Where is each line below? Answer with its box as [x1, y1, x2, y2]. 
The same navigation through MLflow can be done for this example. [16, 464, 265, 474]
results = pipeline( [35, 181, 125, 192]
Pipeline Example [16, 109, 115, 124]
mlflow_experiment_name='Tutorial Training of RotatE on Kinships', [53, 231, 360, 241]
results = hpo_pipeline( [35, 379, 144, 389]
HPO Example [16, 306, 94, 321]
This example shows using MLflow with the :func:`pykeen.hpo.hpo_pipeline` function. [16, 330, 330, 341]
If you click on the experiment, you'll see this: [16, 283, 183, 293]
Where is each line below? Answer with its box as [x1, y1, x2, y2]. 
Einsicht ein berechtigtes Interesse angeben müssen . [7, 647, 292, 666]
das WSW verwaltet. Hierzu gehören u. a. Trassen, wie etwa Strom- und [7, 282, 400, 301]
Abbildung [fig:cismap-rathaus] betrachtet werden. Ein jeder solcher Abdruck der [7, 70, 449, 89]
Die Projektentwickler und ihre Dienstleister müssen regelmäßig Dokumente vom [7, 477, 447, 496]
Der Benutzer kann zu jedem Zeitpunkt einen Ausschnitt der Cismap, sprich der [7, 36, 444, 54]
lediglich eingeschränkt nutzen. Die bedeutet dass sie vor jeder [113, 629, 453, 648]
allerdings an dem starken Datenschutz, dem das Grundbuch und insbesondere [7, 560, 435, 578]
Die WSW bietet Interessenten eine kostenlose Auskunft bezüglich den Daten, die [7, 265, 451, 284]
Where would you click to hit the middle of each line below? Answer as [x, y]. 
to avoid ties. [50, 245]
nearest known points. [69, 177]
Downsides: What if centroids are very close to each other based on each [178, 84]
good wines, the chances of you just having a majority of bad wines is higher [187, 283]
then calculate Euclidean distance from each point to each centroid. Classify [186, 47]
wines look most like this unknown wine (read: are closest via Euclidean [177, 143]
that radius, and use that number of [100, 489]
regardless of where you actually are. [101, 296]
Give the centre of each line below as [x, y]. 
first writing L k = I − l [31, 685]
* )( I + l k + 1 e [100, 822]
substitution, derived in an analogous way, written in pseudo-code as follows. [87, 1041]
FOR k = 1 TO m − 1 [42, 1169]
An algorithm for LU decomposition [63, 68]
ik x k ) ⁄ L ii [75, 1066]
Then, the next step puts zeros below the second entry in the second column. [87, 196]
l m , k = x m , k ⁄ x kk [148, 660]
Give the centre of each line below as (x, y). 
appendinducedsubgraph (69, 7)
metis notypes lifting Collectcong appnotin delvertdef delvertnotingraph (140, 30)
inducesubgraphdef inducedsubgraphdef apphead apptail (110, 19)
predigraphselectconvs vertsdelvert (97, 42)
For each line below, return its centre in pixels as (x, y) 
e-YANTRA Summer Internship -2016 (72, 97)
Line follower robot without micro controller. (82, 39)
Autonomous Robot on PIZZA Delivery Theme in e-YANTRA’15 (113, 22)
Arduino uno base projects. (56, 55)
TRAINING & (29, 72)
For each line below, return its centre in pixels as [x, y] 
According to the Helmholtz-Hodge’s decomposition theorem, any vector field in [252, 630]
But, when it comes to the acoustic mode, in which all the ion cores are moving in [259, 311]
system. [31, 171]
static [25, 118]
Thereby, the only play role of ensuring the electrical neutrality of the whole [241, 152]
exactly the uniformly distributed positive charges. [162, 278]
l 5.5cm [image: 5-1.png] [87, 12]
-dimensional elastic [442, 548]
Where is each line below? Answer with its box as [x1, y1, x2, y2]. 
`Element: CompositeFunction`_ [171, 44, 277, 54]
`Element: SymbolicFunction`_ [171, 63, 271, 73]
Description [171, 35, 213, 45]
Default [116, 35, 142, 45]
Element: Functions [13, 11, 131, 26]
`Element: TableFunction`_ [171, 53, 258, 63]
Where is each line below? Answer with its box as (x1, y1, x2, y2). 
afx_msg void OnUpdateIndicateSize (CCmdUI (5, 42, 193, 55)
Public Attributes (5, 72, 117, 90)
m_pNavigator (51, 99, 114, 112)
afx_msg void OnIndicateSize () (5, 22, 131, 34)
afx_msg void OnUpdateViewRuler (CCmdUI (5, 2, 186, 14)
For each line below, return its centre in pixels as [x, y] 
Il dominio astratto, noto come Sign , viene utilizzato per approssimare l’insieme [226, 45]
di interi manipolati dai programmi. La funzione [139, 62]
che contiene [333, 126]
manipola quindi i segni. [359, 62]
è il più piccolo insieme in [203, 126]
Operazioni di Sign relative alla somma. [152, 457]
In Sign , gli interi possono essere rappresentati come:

▸ **TASK PROMPT**
Copy out all of the records verbatim.

▸ **WRITTEN REPLY**
Where is each line below? Answer with its box as [x1, y1, x2, y2]. 
The same navigation through MLflow can be done for this example. [16, 464, 265, 474]
results = pipeline( [35, 181, 125, 192]
Pipeline Example [16, 109, 115, 124]
mlflow_experiment_name='Tutorial Training of RotatE on Kinships', [53, 231, 360, 241]
results = hpo_pipeline( [35, 379, 144, 389]
HPO Example [16, 306, 94, 321]
This example shows using MLflow with the :func:`pykeen.hpo.hpo_pipeline` function. [16, 330, 330, 341]
If you click on the experiment, you'll see this: [16, 283, 183, 293]
Where is each line below? Answer with its box as [x1, y1, x2, y2]. 
Einsicht ein berechtigtes Interesse angeben müssen . [7, 647, 292, 666]
das WSW verwaltet. Hierzu gehören u. a. Trassen, wie etwa Strom- und [7, 282, 400, 301]
Abbildung [fig:cismap-rathaus] betrachtet werden. Ein jeder solcher Abdruck der [7, 70, 449, 89]
Die Projektentwickler und ihre Dienstleister müssen regelmäßig Dokumente vom [7, 477, 447, 496]
Der Benutzer kann zu jedem Zeitpunkt einen Ausschnitt der Cismap, sprich der [7, 36, 444, 54]
lediglich eingeschränkt nutzen. Die bedeutet dass sie vor jeder [113, 629, 453, 648]
allerdings an dem starken Datenschutz, dem das Grundbuch und insbesondere [7, 560, 435, 578]
Die WSW bietet Interessenten eine kostenlose Auskunft bezüglich den Daten, die [7, 265, 451, 284]
Where would you click to hit the middle of each line below? Answer as [x, y]. 
to avoid ties. [50, 245]
nearest known points. [69, 177]
Downsides: What if centroids are very close to each other based on each [178, 84]
good wines, the chances of you just having a majority of bad wines is higher [187, 283]
then calculate Euclidean distance from each point to each centroid. Classify [186, 47]
wines look most like this unknown wine (read: are closest via Euclidean [177, 143]
that radius, and use that number of [100, 489]
regardless of where you actually are. [101, 296]
Give the centre of each line below as [x, y]. 
first writing L k = I − l [31, 685]
* )( I + l k + 1 e [100, 822]
substitution, derived in an analogous way, written in pseudo-code as follows. [87, 1041]
FOR k = 1 TO m − 1 [42, 1169]
An algorithm for LU decomposition [63, 68]
ik x k ) ⁄ L ii [75, 1066]
Then, the next step puts zeros below the second entry in the second column. [87, 196]
l m , k = x m , k ⁄ x kk [148, 660]
Give the centre of each line below as (x, y). 
appendinducedsubgraph (69, 7)
metis notypes lifting Collectcong appnotin delvertdef delvertnotingraph (140, 30)
inducesubgraphdef inducedsubgraphdef apphead apptail (110, 19)
predigraphselectconvs vertsdelvert (97, 42)
For each line below, return its centre in pixels as (x, y) 
e-YANTRA Summer Internship -2016 (72, 97)
Line follower robot without micro controller. (82, 39)
Autonomous Robot on PIZZA Delivery Theme in e-YANTRA’15 (113, 22)
Arduino uno base projects. (56, 55)
TRAINING & (29, 72)
For each line below, return its centre in pixels as [x, y] 
According to the Helmholtz-Hodge’s decomposition theorem, any vector field in [252, 630]
But, when it comes to the acoustic mode, in which all the ion cores are moving in [259, 311]
system. [31, 171]
static [25, 118]
Thereby, the only play role of ensuring the electrical neutrality of the whole [241, 152]
exactly the uniformly distributed positive charges. [162, 278]
l 5.5cm [image: 5-1.png] [87, 12]
-dimensional elastic [442, 548]
Where is each line below? Answer with its box as [x1, y1, x2, y2]. 
`Element: CompositeFunction`_ [171, 44, 277, 54]
`Element: SymbolicFunction`_ [171, 63, 271, 73]
Description [171, 35, 213, 45]
Default [116, 35, 142, 45]
Element: Functions [13, 11, 131, 26]
`Element: TableFunction`_ [171, 53, 258, 63]
Where is each line below? Answer with its box as (x1, y1, x2, y2). 
afx_msg void OnUpdateIndicateSize (CCmdUI (5, 42, 193, 55)
Public Attributes (5, 72, 117, 90)
m_pNavigator (51, 99, 114, 112)
afx_msg void OnIndicateSize () (5, 22, 131, 34)
afx_msg void OnUpdateViewRuler (CCmdUI (5, 2, 186, 14)
For each line below, return its centre in pixels as [x, y] 
Il dominio astratto, noto come Sign , viene utilizzato per approssimare l’insieme [226, 45]
di interi manipolati dai programmi. La funzione [139, 62]
che contiene [333, 126]
manipola quindi i segni. [359, 62]
è il più piccolo insieme in [203, 126]
Operazioni di Sign relative alla somma. [152, 457]
In Sign , gli interi possono essere rappresentati come:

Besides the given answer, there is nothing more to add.